Quayshawn Nealy

Profile
- Position: Linebacker

Personal information
- Born: August 5, 1991 (age 34) Winter Haven, Florida, U.S.
- Height: 6 ft 0 in (1.83 m)
- Weight: 237 lb (108 kg)

Career information
- High school: Lakeland (Lakeland, Florida)
- College: Georgia Tech (2010–2014)
- NFL draft: 2015: undrafted

Career history
- Seattle Seahawks (2015)*; Tampa Bay Buccaneers (2015)*; Arizona Cardinals (2016)*; Seattle Seahawks (2016)*; Toronto Argonauts (2017)*;
- * Offseason and/or practice squad member only

Awards and highlights
- Second-team All-ACC (2014);
- Stats at Pro Football Reference

= Quayshawn Nealy =

American gridiron football player (born 1991)

Quayshawn Tyree Nealy (born August 5, 1991) is an American former football linebacker. He was a member of the Seattle Seahawks, Tampa Bay Buccaneers, Arizona Cardinals, and Toronto Argonauts. He played college football at Georgia Tech.

==Professional career==

===Seattle Seahawks===
On May 2, 2015, Nealy was signed by the Seattle Seahawks as an undrafted free agent. On August 31, 2015, he was waived.

===Tampa Bay Buccaneers===
Nealy was signed with the Tampa Bay Buccaneers on November 4, 2015. On November 17, 2015, he was released.

===Arizona Cardinals===
Nealy was signed to the Arizona Cardinals' practice squad on January 12, 2016. On July 27, 2016, he was released.

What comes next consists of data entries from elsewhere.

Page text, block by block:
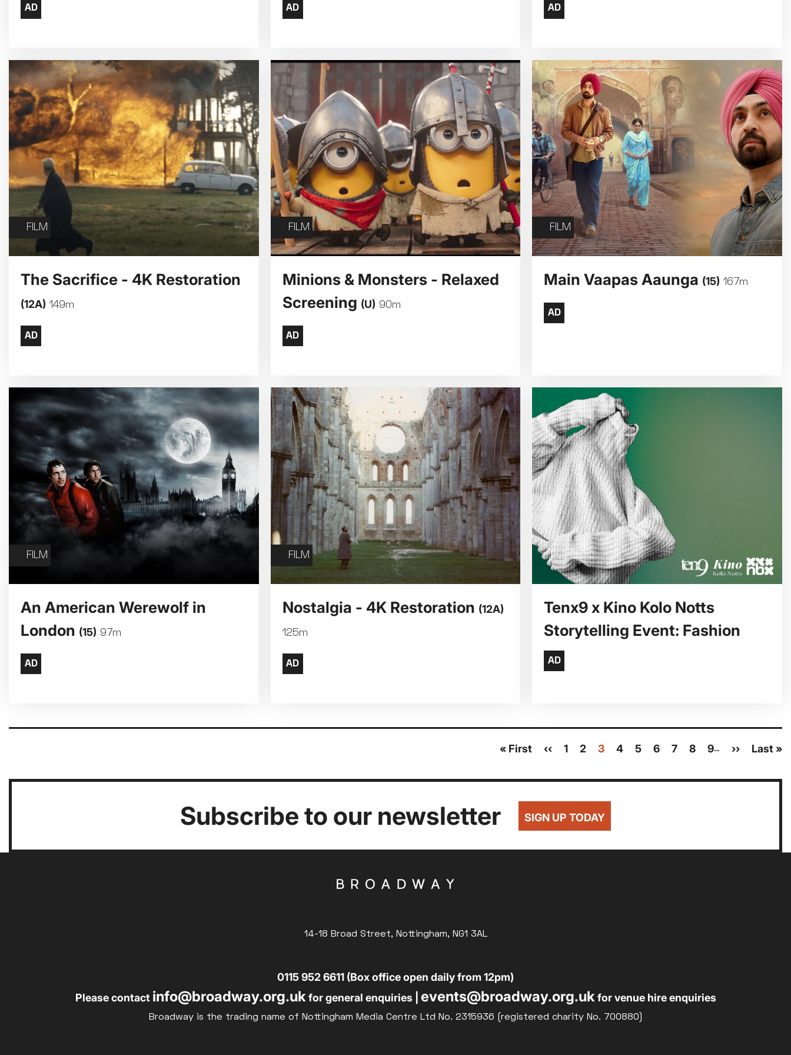
19
31
FILM
The Sacrifice - 4K Restoration
(12A) 149m
FILM
Minions & Monsters - Relaxed
Screening (U) 90m
FILM
Main Vaapas Aaunga (15) 167m
FILM
An American Werewolf in
London (15) 97m
FILM
Nostalgia - 4K Restoration (12A)
125m
Tenx9 x Kino Kolo Notts
Storytelling Event: Fashion
First
« First
Previous
‹‹ Page
1 Page
2
Current
3 Page
4 Page
5 Page
6 Page
7 Page
8 Page
9…
Next
››
Last
Last »
Subscribe to our newsletter SIGN UP TODAY
14-18 Broad Street, Nottingham, NG1 3AL
0115 952 6611 (Box office open daily from 12pm)
Please contact info@broadway.org.uk for general enquiries | events@broadway.org.uk for venue hire enquiries
Broadway is the trading name of Nottingham Media Centre Ltd No. 2315936 (registered charity No. 700880)
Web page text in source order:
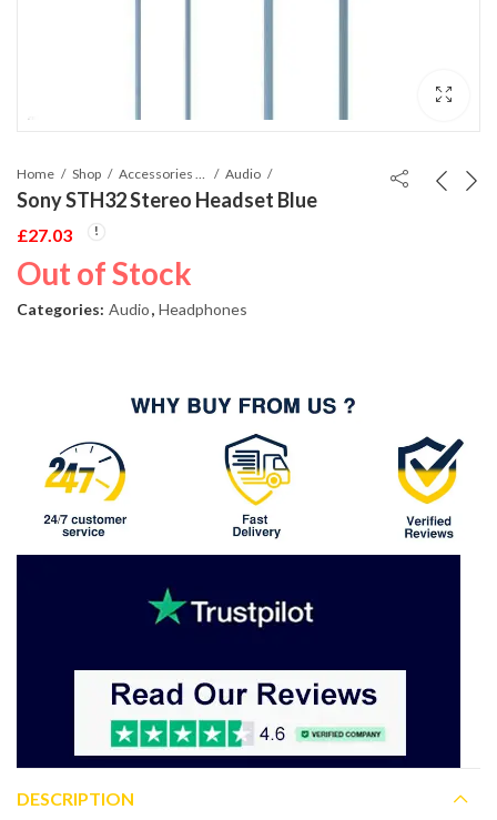
Home Shop Audio
Sony STH32 Stereo Headset Blue
£27.03
Out of Stock
Categories: Audio, Headphones
DESCRIPTION
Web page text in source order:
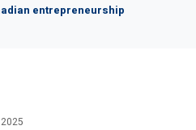
entrepreneurship

=== Seattle Seahawks (II) ===
On August 15, 2016, Nealy was signed again by the Seahawks. On August 30, 2016, he was waived by the Seahawks.

=== Toronto Argonauts ===
On February 2, 2017, Nealy and the Toronto Argonauts of the Canadian Football League (CFL) agreed to a contract. Nealy was released by the Argonauts on May 28, 2017.